NVFP4 QAT (Quantization-Aware Training) in verl

Last updated: 04/02/2026

verl supports NVFP4 Quantization-Aware Training (QAT), which applies fake quantization during training so the model learns to tolerate NVFP4 quantization error. At rollout time, weights are packed into real NVFP4 format for vLLM inference. This closes the precision gap between training and inference, preventing KL divergence explosion.

Training Backend

Training Precision

Rollout Precision

vLLM Quant Method

FSDP

BF16 + fake quantization

NVFP4 W4A16

compressed-tensors

Megatron

BF16 + fake quantization

NVFP4 W4A16

modelopt

[!TIP] For ready-to-run scripts, environment setup, and experimental results, see the QAT recipe.


Key Configuration

FSDP Backend

Configured under actor_rollout_ref.actor.fsdp_config.qat:

actor_rollout_ref:
  actor:
    fsdp_config:
      qat:
        enable: true
        mode: "w4a16"
        group_size: 16
        ignore_patterns:
          - "lm_head"
          - "embed_tokens"
          - "re:.*mlp.gate$"
        quantization_config_path: "recipe/qat/config/nvfp4_w4a16.json"

Parameter

Description

Default

fsdp_config.qat.enable

Enable QAT

False

fsdp_config.qat.mode

Quantization mode

"w4a16"

fsdp_config.qat.group_size

Quantization group size

16

fsdp_config.qat.ignore_patterns

Layers to skip. Supports re: prefix for regex, otherwise substring match

["lm_head", "embed_tokens", "re:.*mlp.gate$"]

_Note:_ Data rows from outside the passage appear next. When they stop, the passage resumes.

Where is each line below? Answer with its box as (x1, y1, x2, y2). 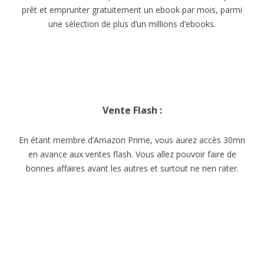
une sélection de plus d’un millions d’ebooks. (48, 18, 216, 29)
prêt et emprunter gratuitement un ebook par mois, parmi (22, 4, 242, 15)
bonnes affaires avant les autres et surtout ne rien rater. (25, 163, 239, 174)
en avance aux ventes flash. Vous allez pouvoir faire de (28, 148, 236, 160)
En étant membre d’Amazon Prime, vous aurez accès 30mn (19, 134, 245, 146)
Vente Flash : (102, 104, 162, 117)

fsdp_config.qat.quantization_config_path

vLLM quantization config JSON path

Required

Megatron Backend

Configured under actor_rollout_ref.actor.megatron.qat:

actor_rollout_ref:
  actor:
    megatron:
      qat:
        enable: true
        mode: "w4a16"
        group_size: 16
        ignore_patterns:
          - "lm_head"
          - "*mlp.gate"
        quantization_config_path: "recipe/qat/config/nvfp4_w4a16_megatron.json"

Parameter

Description

Default

megatron.qat.enable

Enable QAT

False

megatron.qat.mode

Quantization mode

"w4a16"

megatron.qat.group_size

Quantization group size

16

megatron.qat.ignore_patterns

Layers to skip. Uses fnmatch glob syntax

["lm_head", "*mlp.gate"]

megatron.qat.quantization_config_path

vLLM quantization config JSON path

Required


Support Matrix

  • NVFP4 W4A16 (weight-only FP4 quantization)

  • Dense models and MoE models

  • FSDP and Megatron training backends

  • Full quantization and FFN-only quantization strategies

  • Verified on Qwen3-8B-Base and Qwen3-30B-A3B-Base


Notes

  • FSDP backend has scalability limitations for very large models. For large-scale training, use the Megatron backend.

  • FSDP uses re: prefix regex for ignore_patterns, while Megatron uses fnmatch glob syntax. The two are not interchangeable.